++++ RECORDS FOR THE EXERCISE ++++

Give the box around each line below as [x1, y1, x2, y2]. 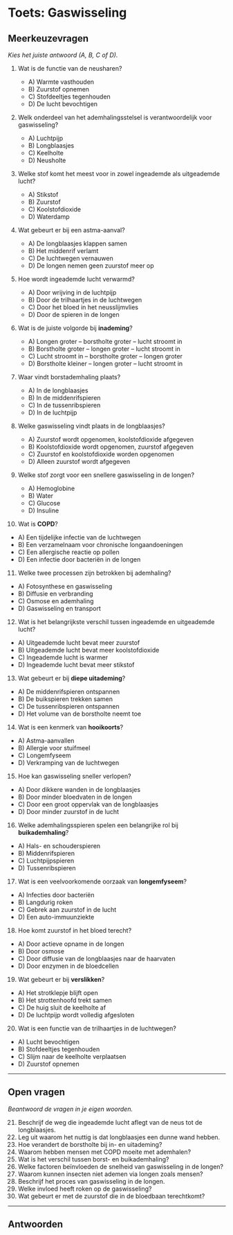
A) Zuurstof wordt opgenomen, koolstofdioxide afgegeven [28, 435, 194, 443]
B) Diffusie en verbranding [17, 589, 93, 598]
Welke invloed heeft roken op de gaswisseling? [17, 1184, 152, 1193]
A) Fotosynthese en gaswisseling [17, 582, 113, 590]
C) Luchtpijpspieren [17, 856, 75, 865]
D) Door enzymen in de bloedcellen [17, 962, 120, 970]
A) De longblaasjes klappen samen [28, 239, 127, 248]
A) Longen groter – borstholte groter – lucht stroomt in [28, 338, 183, 345]
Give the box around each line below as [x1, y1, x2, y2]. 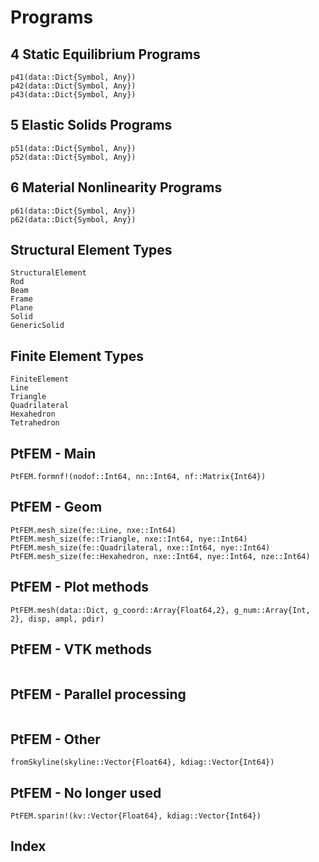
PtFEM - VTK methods [10, 641, 152, 658]
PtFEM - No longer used [10, 784, 162, 801]
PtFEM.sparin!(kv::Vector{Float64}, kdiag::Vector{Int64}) [10, 811, 262, 821]
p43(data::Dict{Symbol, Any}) [10, 90, 137, 100]
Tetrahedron [10, 418, 60, 428]
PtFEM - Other [10, 731, 101, 748]
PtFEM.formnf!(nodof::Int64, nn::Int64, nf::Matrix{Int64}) [10, 472, 267, 482]
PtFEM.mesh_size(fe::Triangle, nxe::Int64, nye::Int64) [10, 534, 248, 544]

++++

PROBLEM: Leaving out the pictures, reproduce the whole listing above exactly.

EXERCISE RESULT:
Give the box around each line below as [x1, y1, x2, y2]. 
A) Zuurstof wordt opgenomen, koolstofdioxide afgegeven [28, 435, 194, 443]
B) Diffusie en verbranding [17, 589, 93, 598]
Welke invloed heeft roken op de gaswisseling? [17, 1184, 152, 1193]
A) Fotosynthese en gaswisseling [17, 582, 113, 590]
C) Luchtpijpspieren [17, 856, 75, 865]
D) Door enzymen in de bloedcellen [17, 962, 120, 970]
A) De longblaasjes klappen samen [28, 239, 127, 248]
A) Longen groter – borstholte groter – lucht stroomt in [28, 338, 183, 345]
Give the box around each line below as [x1, y1, x2, y2]. 
PtFEM - VTK methods [10, 641, 152, 658]
PtFEM - No longer used [10, 784, 162, 801]
PtFEM.sparin!(kv::Vector{Float64}, kdiag::Vector{Int64}) [10, 811, 262, 821]
p43(data::Dict{Symbol, Any}) [10, 90, 137, 100]
Tetrahedron [10, 418, 60, 428]
PtFEM - Other [10, 731, 101, 748]
PtFEM.formnf!(nodof::Int64, nn::Int64, nf::Matrix{Int64}) [10, 472, 267, 482]
PtFEM.mesh_size(fe::Triangle, nxe::Int64, nye::Int64) [10, 534, 248, 544]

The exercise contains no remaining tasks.